In the fresco, Phaedra wears no crown or veil like the queen that she was (Fig.5). Two armilla bracelets, alluring ornaments of Venus, wrap around her bare arm. With disheveled hair, downturned mouth, and eyes looking woefully skyward, this Phaedra differs from other representations, where she sits, veiled, consulting her aged nurse about sending a letter professing her love to Hippolytus (Fig.6)17. There is hesitation in such moments. Here, what is done is done. In contrast to the smitten Pasiphae plotting her seduction of the bull, Phaedra’s fate is sealed. The letter has been passed on, she has been rejected and in anger has accused Hippolytus of rape, inciting Theseus’s fury and Hippolytus’s death. The post-climactic moment emphasizes her emotional turmoil. Holding a rope in her right hand, Phaedra resolves to hang herself, and her posture and clothing communicate the imminent deed: with her left hand she grasps the drapery that falls over her left shoulder, pulling it tightly around her right hip, thus auguring what her right hand will soon do with the rope around her neck.

Among three of the Tor Marancia women there are few degrees of separation. Scylla, daughter of King Nisus of Megara, met her doom through Minos, Pasiphae’s husband and Phaedra’s father, when he invaded her father’s kingdom (Fig.7). Scylla’s father Nisus possessed a magical talisman, namely a single lock of purple hair, that secured invincibility for his realm and himself. As Minos approached Megara by ship, Scylla (having been shot by Eros’s arrow) watched from the city’s battlements and immediately fell in love. In order to win the enemy’s heart, she decided to cut the purple lock from her father’s head – an act that has been seen as one of castration – and present it to Minos, ensuring his victory. However the daughter’s gift was swiftly refused; disgusted by her lack of filial pietas, Minos quickly captured Megara and sailed away. What next transpired varies; in one version Scylla is taken prisoner on the Cretan ships, in another she swims after Minos’s boat, only to drown, transform into a seabird (ciris), and be relentlessly pursued by her father, who after his own death had metamorphosed into a sea eagle (haliaeetus)18.
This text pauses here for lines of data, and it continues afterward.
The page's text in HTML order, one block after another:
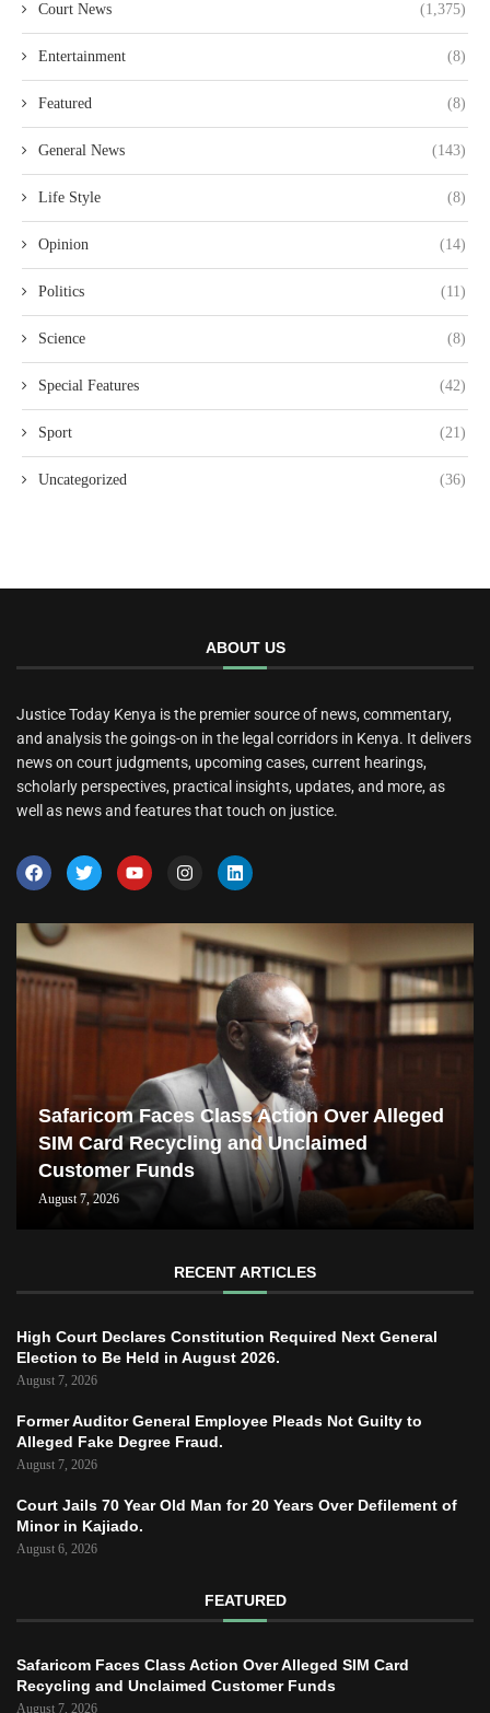
Court News (1,375)
Entertainment (8)
Featured (8)
General News (143)
Life Style (8)
Opinion (14)
Politics (11)
Science (8)
Special Features (42)
Sport (21)
Uncategorized (36)
ABOUT US
Justice Today Kenya is the premier source of news, commentary,
and analysis the goings-on in the legal corridors in Kenya. It delivers
news on court judgments, upcoming cases, current hearings,
scholarly perspectives, practical insights, updates, and more, as
well as news and features that touch on justice.
Safaricom Faces Class Action Over Alleged
SIM Card Recycling and Unclaimed
Customer Funds
August 7, 2026
RECENT ARTICLES
High Court Declares Constitution Required Next General
Election to Be Held in August 2026.
August 7, 2026
Former Auditor General Employee Pleads Not Guilty to
Alleged Fake Degree Fraud.
August 7, 2026
Court Jails 70 Year Old Man for 20 Years Over Defilement of
Minor in Kajiado.
August 6, 2026
FEATURED
Safaricom Faces Class Action Over Alleged SIM Card
Recycling and Unclaimed Customer Funds
August 7, 2026

Few representations of Scylla’s story survive, and none from before the imperial era. A faded fresco of the mid-first century C.E. in the House of the Dioscuri (VI.9.6-7), recorded in a line drawing, shows Scylla in eastern dress, accompanied by her nurse, approaching a seated Minos with the lock of hair (Fig.8). The king turns his head away and raises his hand in repulsion, the very gesture used elsewhere by Hippolytus towards Phaedra19. It is interesting that the tale appears in a range of media in the provinces, usually showing the tense encounter between the two standing figures, with Scylla offering the lock and Minos’s hand firmly on the hilt of his sword; the presence of an old nurse and Eros insert Venus as a prime mover behind the story20.

In the Tor Marancia fresco, Scylla is dressed as a Greek woman in peplos and himation, her hair pulled up in a headband. With focused eyes and a raised arm, Scylla’s demeanor is deliberate as she resolves to sacrifice father and country. Her active viewing position, teichoscopia or “viewing from the walls”, expresses her intention and agency, and was a popular narrative strategy in texts and performances. In one famous example, Helen, looking over the walls of Troy, narrates for Priam a catalogue of the qualities of the best Greek warriors (Hom. Il.3.121-244). Teichoscopia expands vision, as a seeing character describes for others, including the audience, what is occuring offstage and out of sight; it thus enables a synchronicity of observed events, here and there. As viewers of the frescoes, we see Scylla viewing and must imagine what she sees over a parapet of the city wall, and these can be different moments: Scylla’s first sight of Minos; her ongoing observation of the battles; her impulse to hurl herself into the Cretan camp; and just before offering Minos the lock of hair, which she already holds in her right hand. Scylla’s assertive, female gaze transgresses norms of behavior, leading her beyond the confines of her familial home and into enemy waters.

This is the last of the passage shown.